Sapphirine and fluid inclusions in Tel Thanoun mantle xenoliths,Syria

• This paper focus on new sapphirine data in Syria mantle xenoliths.
• Both sapphirine and CO2inclusions high density have comparable P-T conditions.
• Sapphirine might be formed in the garnet peridotite field (Cretaceous volcanism).
• Sapphirine has be reequilibrated in the spinel peridotite field (recent volcanism).
• Volcanism evolution implicate lithosphere thinning and cooling then rising.

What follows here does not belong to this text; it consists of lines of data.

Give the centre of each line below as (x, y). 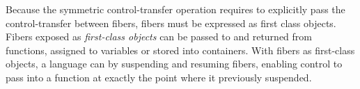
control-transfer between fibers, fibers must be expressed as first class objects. (171, 23)
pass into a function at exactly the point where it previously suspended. (159, 77)
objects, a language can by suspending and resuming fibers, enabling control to (174, 64)
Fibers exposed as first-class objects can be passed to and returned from (159, 37)
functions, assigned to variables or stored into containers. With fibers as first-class (180, 50)
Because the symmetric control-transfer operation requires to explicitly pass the (175, 9)
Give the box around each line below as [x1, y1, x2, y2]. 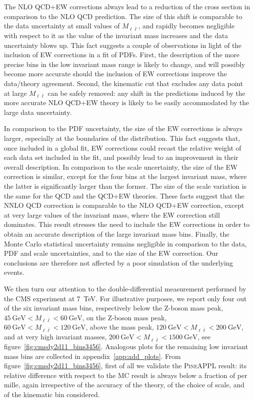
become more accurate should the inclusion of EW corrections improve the [4, 68, 227, 79]
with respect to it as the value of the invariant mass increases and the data [4, 30, 228, 40]
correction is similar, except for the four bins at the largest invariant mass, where [4, 171, 247, 181]
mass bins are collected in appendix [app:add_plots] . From [4, 351, 181, 361]
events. [4, 267, 24, 277]
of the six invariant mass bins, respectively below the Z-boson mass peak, [4, 303, 223, 313]
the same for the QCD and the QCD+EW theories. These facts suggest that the [4, 190, 245, 200]
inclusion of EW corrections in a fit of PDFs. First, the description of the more [4, 49, 240, 60]
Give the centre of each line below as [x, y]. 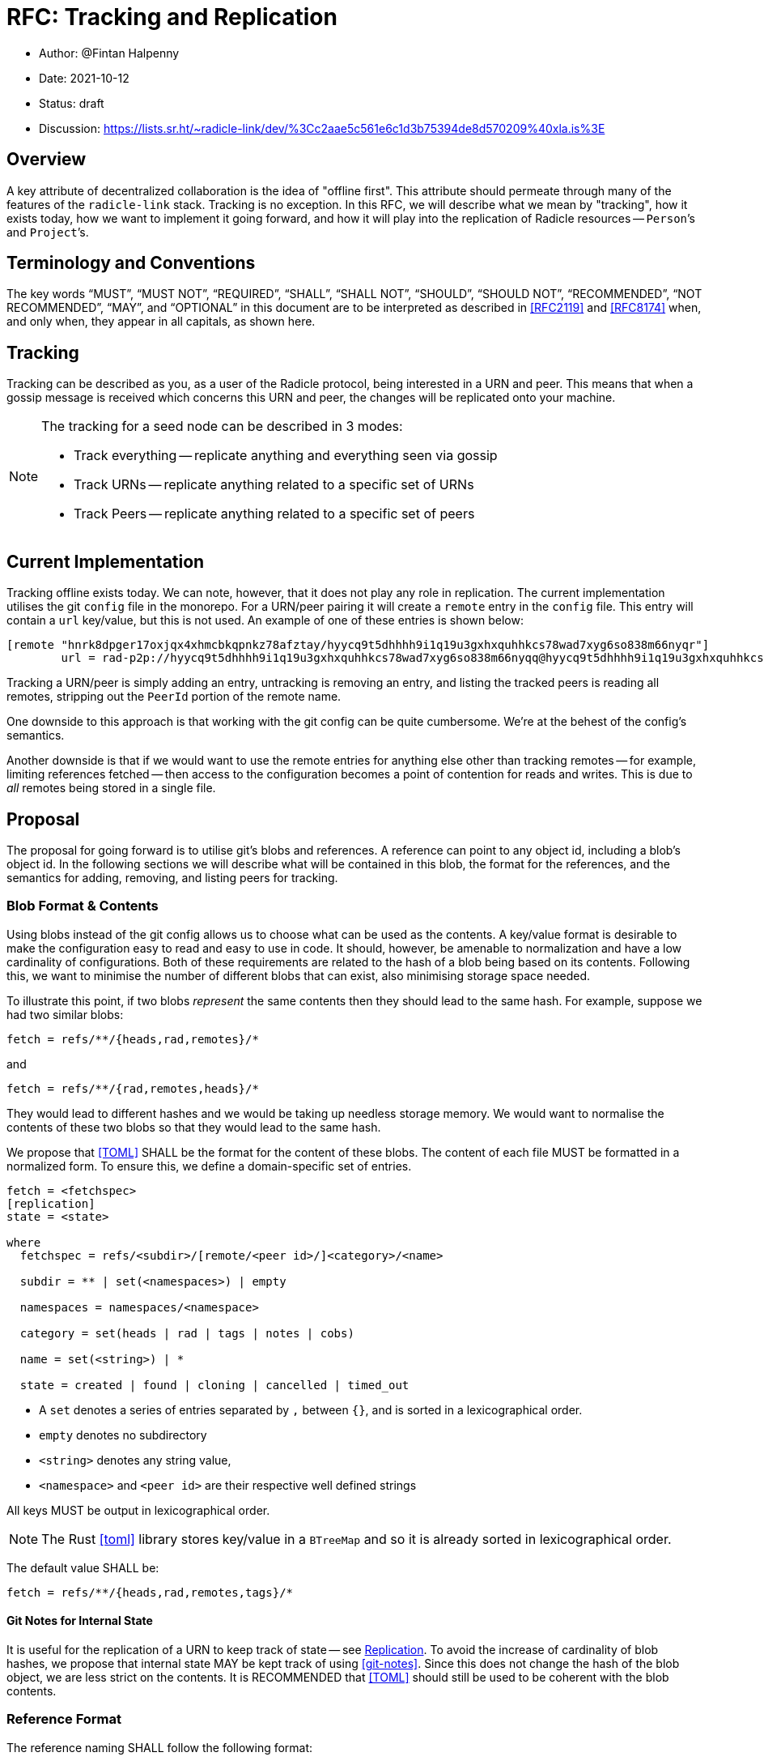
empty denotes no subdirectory [123, 1435]
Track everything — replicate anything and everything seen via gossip [286, 456]
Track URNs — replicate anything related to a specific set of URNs [274, 485]
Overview [47, 160]
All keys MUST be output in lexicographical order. [138, 1510]
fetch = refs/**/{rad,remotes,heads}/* [133, 1088]
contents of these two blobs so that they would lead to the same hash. [194, 1127]
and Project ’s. [48, 232]
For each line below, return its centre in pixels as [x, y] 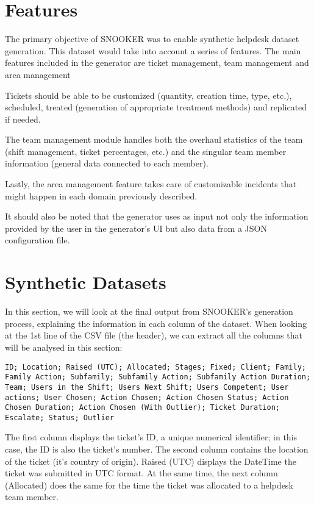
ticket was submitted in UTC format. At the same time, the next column [141, 473]
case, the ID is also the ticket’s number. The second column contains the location [157, 449]
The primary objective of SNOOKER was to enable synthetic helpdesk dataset [152, 39]
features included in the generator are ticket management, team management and [157, 63]
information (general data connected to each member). [107, 163]
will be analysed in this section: [64, 347]
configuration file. [37, 240]
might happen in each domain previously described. [101, 195]
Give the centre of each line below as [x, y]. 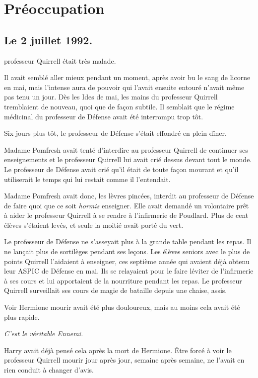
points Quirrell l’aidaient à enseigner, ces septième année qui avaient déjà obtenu [127, 261]
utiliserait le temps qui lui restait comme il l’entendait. [87, 179]
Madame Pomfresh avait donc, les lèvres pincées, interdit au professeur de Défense [129, 196]
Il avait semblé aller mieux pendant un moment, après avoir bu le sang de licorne [127, 77]
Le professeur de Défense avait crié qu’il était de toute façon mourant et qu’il [121, 169]
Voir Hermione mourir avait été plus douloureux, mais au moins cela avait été [122, 307]
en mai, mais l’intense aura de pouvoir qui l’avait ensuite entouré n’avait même [124, 87]
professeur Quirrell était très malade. [60, 60]
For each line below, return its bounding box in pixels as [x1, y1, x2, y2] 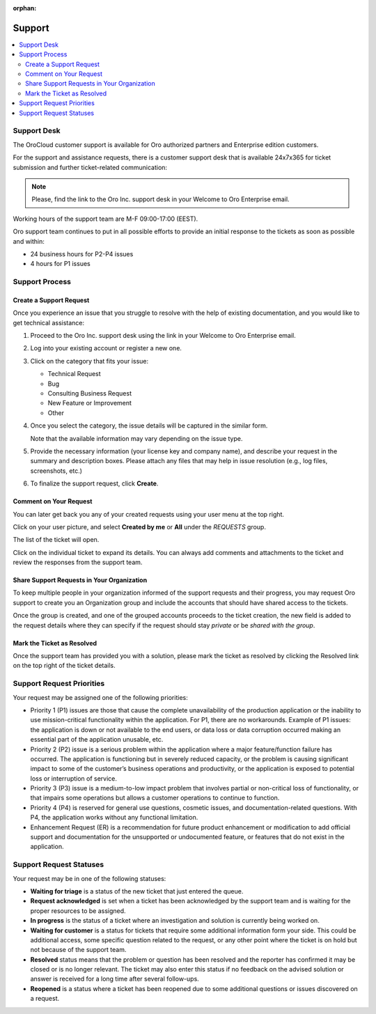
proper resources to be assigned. [30, 906, 126, 915]
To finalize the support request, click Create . [30, 479, 159, 487]
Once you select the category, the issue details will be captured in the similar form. [30, 421, 268, 430]
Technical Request [47, 370, 101, 378]
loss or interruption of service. [30, 774, 118, 783]
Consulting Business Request [47, 389, 132, 397]
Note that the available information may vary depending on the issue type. [30, 434, 243, 442]
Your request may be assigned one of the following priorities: [13, 693, 188, 701]

Volcanoes along the Syrian rift, which extend a distance of about 1000 km, brought to the surface mantle xenoliths within erupted basalts, during multiples periods of volcanic activity. Xenoliths in early Cretaceous volcanoes originate in the garnet peridotite field of the subcontinental mantle, whereas those in recent Cenozoic volcanoes, the prime object of this study, are issued from shallower levels (spinel peridotite field). The recent discovery of sapphirine-bearing websterite in Tel Thanoun, a small volcanic diatreme inside the larger Quaternary volcanic field (Djebel Al Arab), allows us to estimate the P-T evolution and fluid–rock interaction at the volcanic source. Harzburgites and lherzolites are equilibrated at a temperature of about 1000 °C at a depth of 35–40 km. Sapphirine appears to have formed during cooling, at depth at a temperature of about 900 °C, at a time where spinel exsolution occurred in harzburgite and lherzolite pyroxenes. This occurred in the presence of a high-density pure CO2 fluid phase, still present in primary fluid inclusions. The highly-aluminous sapphirine-bearing protolith might be former garnet websterite (possibly uplifted during cretaceous magmatism), which resided and cooled in the spinel peridotite stability field, and was then dragged and brought to the surface by quaternary basalts.